> [DATA SUPPLIED]:
>>>>
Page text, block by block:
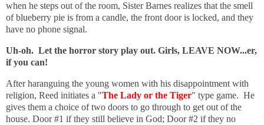
when he steps out of the room, Sister Barnes realizes that the smell
of blueberry pie is from a candle, the front door is locked, and they
have no phone signal.
Uh-oh. Let the horror story play out. Girls, LEAVE NOW...er,
if you can!
After haranguing the young women with his disappointment with
religion, Reed initiates a "The Lady or the Tiger" type game. He
gives them a choice of two doors to go through to get out of the
house. Door #1 if they still believe in God; Door #2 if they no
<<<<
> [YOUR OBJECTIVE]: Consider the entries above and return each line with the string "they".

> [SOLVED EXERCISE]:
of blueberry pie is from a candle, the front door is locked, and they
house. Door #1 if they still believe in God; Door #2 if they no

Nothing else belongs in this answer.